◆ **TASK PROMPT**
Write out the full listing exactly as given, minus the images.

◆ **THE DATA**
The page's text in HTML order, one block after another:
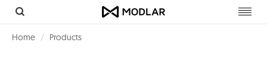
Home Products
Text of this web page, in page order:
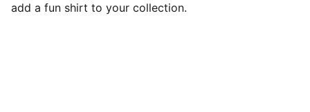
add a fun shirt to your collection.

◆ **WRITTEN REPLY**
The page's text in HTML order, one block after another:
Home Products
Text of this web page, in page order:
add a fun shirt to your collection.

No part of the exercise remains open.